A Paradigm for the missing middle

ABSTRACT

This commentary highlights what I see as the most important of Walter Kintsch’s many contributions to cognitive psychology and especially text comprehension. His work filled the great void between the top and the bottom in research on comprehension. The state of the field at the time was (a) strong research foundation on word reading, (b) detail-focused research on syntactic processes by a vibrant sentence processing research community, and (c) demonstration research on the importance of higher-level top down influences. The void between (b) and (c) meant there was no possibility of a comprehension science that was both rigorous, like (a) and (b), and reflective of the role of outside-the-text knowledge, like (c). Beyond the specific empirical contributions of Kintsch’s work is that he showed that it was possible to create a paradigm for the missing middle, a characterization of how word-driven and knowledge-driven processes yield a coherent meaning-based understanding of a text a few pieces at a time. This allowed the flourishing of work on the incremental processes that result in a reader’s (often) coherent representation of text meaning.

Introduction

Walter Kintsch’s contributions to the scientific study of the human mind are both varied and profound, not only to the field of text comprehension but more generally to the multidisciplinary program of the cognitive sciences, extending even to how cognitive science can capture the mental representations of beauty (Kintsch, Citation2012).
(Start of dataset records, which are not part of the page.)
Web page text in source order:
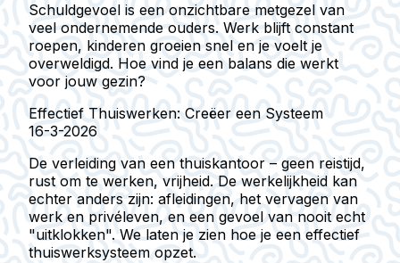
Schuldgevoel is een onzichtbare metgezel van
veel ondernemende ouders. Werk blijft constant
roepen, kinderen groeien snel en je voelt je
overweldigd. Hoe vind je een balans die werkt
voor jouw gezin?
Effectief Thuiswerken: Creëer een Systeem
16-3-2026
De verleiding van een thuiskantoor – geen reistijd,
rust om te werken, vrijheid. De werkelijkheid kan
echter anders zijn: afleidingen, het vervagen van
werk en privéleven, en een gevoel van nooit echt
"uitklokken". We laten je zien hoe je een effectief
thuiswerksysteem opzet.
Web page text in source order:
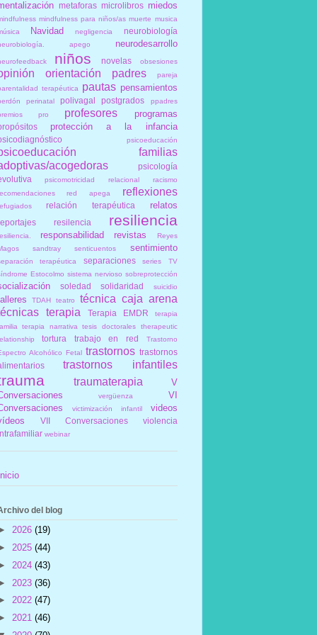
metaforas microlibros miedos
mindfulness para niños/as muerte musica
Navidad negligencia neurobiología
apego neurodesarrollo
niños novelas obsesiones
orientación padres
pareja
terapéutica
pautas pensamientos
perinatal polivagal postgrados
ppadres
pro profesores programas
protección a la infancia
psicoeducación
familias
acogedoras
psicología
psicomotricidad relacional
racismo
red apega reflexiones
relación terapéutica relatos
resilencia resiliencia
responsabilidad revistas
Reyes
sandtray senticuentos sentimiento
terapéutica separaciones
series TV
Estocolmo sistema nervioso sobreprotección
soledad solidaridad suicidio
TDAH teatro
técnica caja arena
terapia Terapia EMDR
terapia
terapia narrativa tesis doctorales
therapeutic
tortura trabajo en red
Trastorno
Alcohólico Fetal trastornos trastornos
trastornos infantiles
traumaterapia
V
vergüenza
VI
victimización infantil
videos
VII Conversaciones
violencia
webinar
del blog
2026 (19)
2025 (44)
2024 (43)
2023 (36)
2022 (47)
2021 (46)
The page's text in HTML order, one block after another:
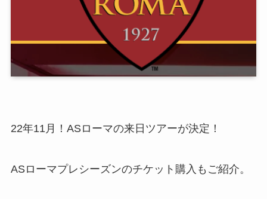
22年11月！ASローマの来日ツアーが決定！
ASローマプレシーズンのチケット購入もご紹介。
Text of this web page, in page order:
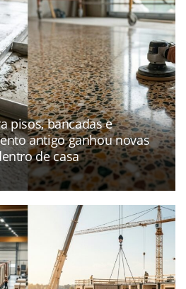
pisos, bancadas e
antigo ganhou novas
de casa
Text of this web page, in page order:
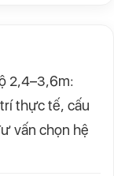
2,4–3,6m:
thực tế, cấu
vấn chọn hệ
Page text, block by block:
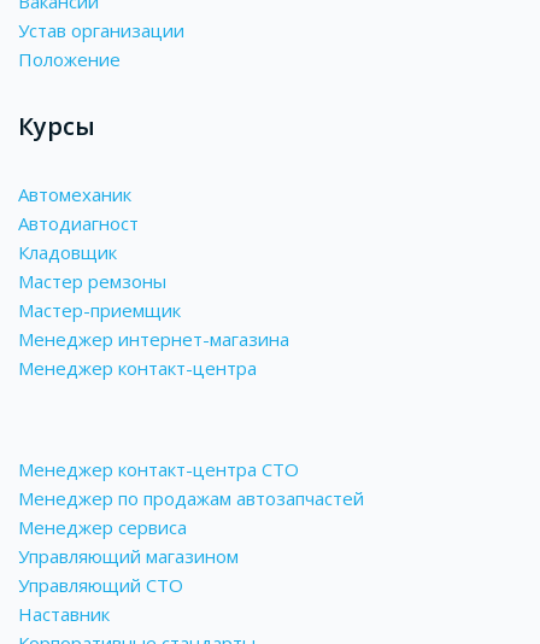
Устав организации
Положение
Курсы
Автомеханик
Автодиагност
Кладовщик
Мастер ремзоны
Мастер-приемщик
Менеджер интернет-магазина
Менеджер контакт-центра
Менеджер контакт-центра СТО
Менеджер по продажам автозапчастей
Менеджер сервиса
Управляющий магазином
Управляющий СТО
Наставник
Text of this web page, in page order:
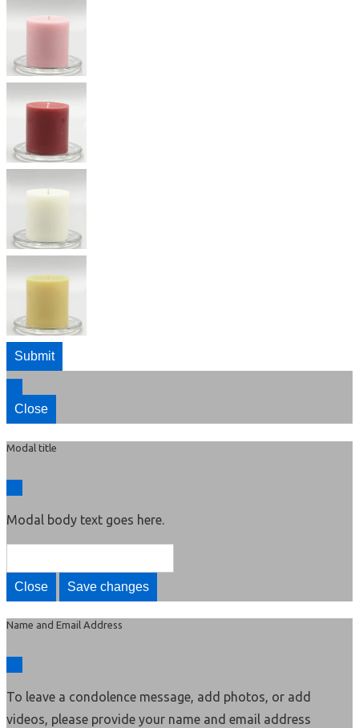
Submit
Close
Modal title
Modal body text goes here.
Close Save changes
Name and Email Address
To leave a condolence message, add photos, or add
videos, please provide your name and email address

In this commentary I focus on a multifaceted contribution of high impact, one that has enabled the emergence of text comprehension as a genuine scientific subfield: Kintsch provided a paradigm to build-in the missing middle that had existed between the top-down guidance of comprehension and the bottom-up word level and syntactic processes that build meaning incrementally.
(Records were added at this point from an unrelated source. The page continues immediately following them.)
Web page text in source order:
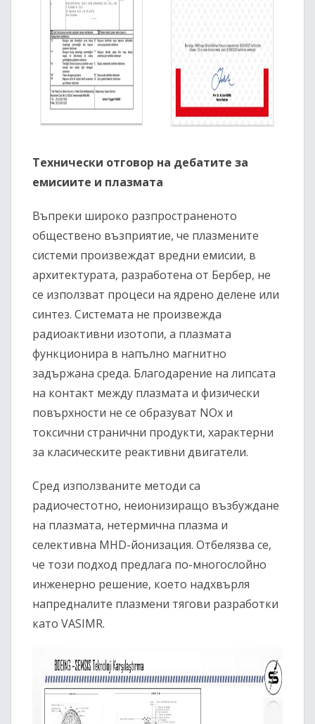
Технически отговор на дебатите за
емисиите и плазмата
Въпреки широко разпространеното
обществено възприятие, че плазмените
системи произвеждат вредни емисии, в
архитектурата, разработена от Бербер, не
се използват процеси на ядрено делене или
синтез. Системата не произвежда
радиоактивни изотопи, а плазмата
функционира в напълно магнитно
задържана среда. Благодарение на липсата
на контакт между плазмата и физически
повърхности не се образуват NOx и
токсични странични продукти, характерни
за класическите реактивни двигатели.
Сред използваните методи са
радиочестотно, неионизиращо възбуждане
на плазмата, нетермична плазма и
селективна MHD-йонизация. Отбелязва се,
че този подход предлага по-многослойно
инженерно решение, което надхвърля
напредналите плазмени тягови разработки
като VASIMR.
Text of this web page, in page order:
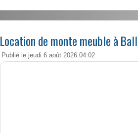
Location de monte meuble à
Publié le jeudi 6 août 2026 04:02
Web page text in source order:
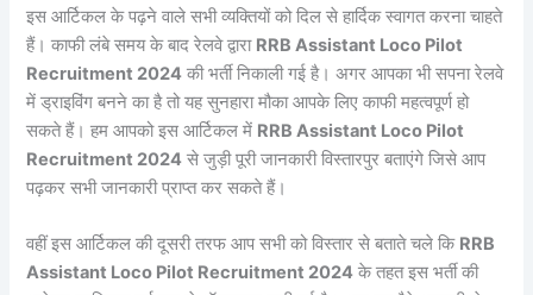
इस आर्टिकल के पढ़ने वाले सभी व्यक्तियों को दिल से हार्दिक स्वागत करना चाहते
हैं। काफी लंबे समय के बाद रेलवे द्वारा RRB Assistant Loco Pilot
Recruitment 2024 की भर्ती निकाली गई है। अगर आपका भी सपना रेलवे
में ड्राइविंग बनने का है तो यह सुनहारा मौका आपके लिए काफी महत्वपूर्ण हो
सकते हैं। हम आपको इस आर्टिकल में RRB Assistant Loco Pilot
Recruitment 2024 से जुड़ी पूरी जानकारी विस्तारपुर बताएंगे जिसे आप
पढ़कर सभी जानकारी प्राप्त कर सकते हैं।
वहीं इस आर्टिकल की दूसरी तरफ आप सभी को विस्तार से बताते चले कि RRB
Assistant Loco Pilot Recruitment 2024 के तहत इस भर्ती की
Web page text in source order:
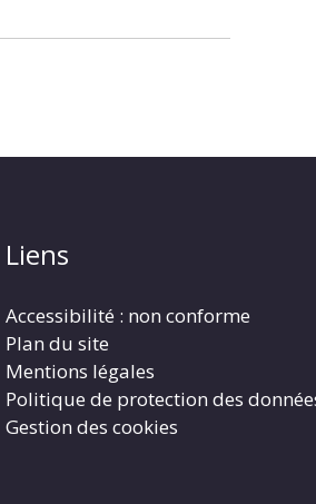
Liens
Accessibilité : non conforme
Plan du site
Mentions légales
Politique de protection des
Gestion des cookies
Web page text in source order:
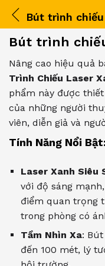
Bút trình
Nâng cao hiệu quả
Trình Chiếu Laser
phẩm này được
của những người
viên, diễn giả và
Tính Năng Nổi Bật:
Laser Xanh Siêu
với độ sáng
điểm quan trọng
trong phòng có
Tầm Nhìn Xa:
đến 100 mét, lý

Filling this missing middle allowed the following description of how reading and comprehending a text unfolds to become widely accepted: Text comprehension results from word-by-word, phrase-by-phrase, and sentence-by-sentence process guided by multiple knowledge sources accessible to the reader. How this happens in detail requires the study of incremental, localized processes across microlevels of language. Perhaps because these processes are challenging to study, research on comprehension started at the high end, where global structures might influence local word and sentence processes.
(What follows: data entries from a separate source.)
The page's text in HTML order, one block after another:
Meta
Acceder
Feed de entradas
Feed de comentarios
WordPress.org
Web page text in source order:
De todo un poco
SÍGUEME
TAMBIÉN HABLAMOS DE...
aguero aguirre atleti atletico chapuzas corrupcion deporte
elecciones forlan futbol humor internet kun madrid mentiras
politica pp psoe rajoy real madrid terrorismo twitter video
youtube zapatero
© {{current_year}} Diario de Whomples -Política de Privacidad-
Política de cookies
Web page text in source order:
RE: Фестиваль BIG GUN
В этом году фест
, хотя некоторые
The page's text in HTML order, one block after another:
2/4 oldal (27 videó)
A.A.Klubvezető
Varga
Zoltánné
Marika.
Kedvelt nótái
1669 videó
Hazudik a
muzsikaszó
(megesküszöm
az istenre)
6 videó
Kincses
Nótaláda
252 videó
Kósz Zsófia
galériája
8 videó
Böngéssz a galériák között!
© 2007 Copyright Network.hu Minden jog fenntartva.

Comprehension from the top and disconnected word processing from the bottom

The study of text comprehension was not a focus of research until the cognitive revolution was in full swing in the 1970s. Early artificial intelligence systems demonstrated the power of global organizers in guiding comprehension, for example, creating “scripts” for specific situational comprehension (Schank & Abelson, Citation1977). Thus, knowledge about restaurant scripts—key actors and typical sequences of actions—guided the reader’s understanding of simple stories about restaurant experiences. Similarly, approaches in psychology and education emphasized situated conceptual structures or schemata (Anderson & Pearson, Citation1984). Experimental evidence for global top-down guidance came from studies of vaguely written texts that became comprehensible when readers were given a helpful title (Bransford & Johnson, Citation1972). Moreover, this top-down approach was able to demonstrate individual differences in comprehension that were due to background knowledge. Thus, Anderson et al. (Citation1977) showed that a text that lacked referential specificity could be understood as being about either music or card playing depending on whether the reader was a student in music education or physical education. Other top-down approaches hypothesized roles in narrative comprehension for generalized mental structures based on everyday experiences, for example, story grammars (Mandler & Johnson, Citation1977; Stein & Glenn, Citation1979). Trabasso and colleagues (Trabasso et al., Citation1984) hypothesized causality as a fundamental mental structure and showed that causal expectations activated during reading predict how readers understand sentences (Trabasso & Suh, Citation1993).

These studies were groundbreaking in establishing comprehension as an object of study and in demonstrating the importance of knowledge beyond the text in guiding comprehension. This was accomplished while ignoring the processes that identified words, retrieved their meanings, integrated word meanings and syntactic structures, and established coherence across sentences.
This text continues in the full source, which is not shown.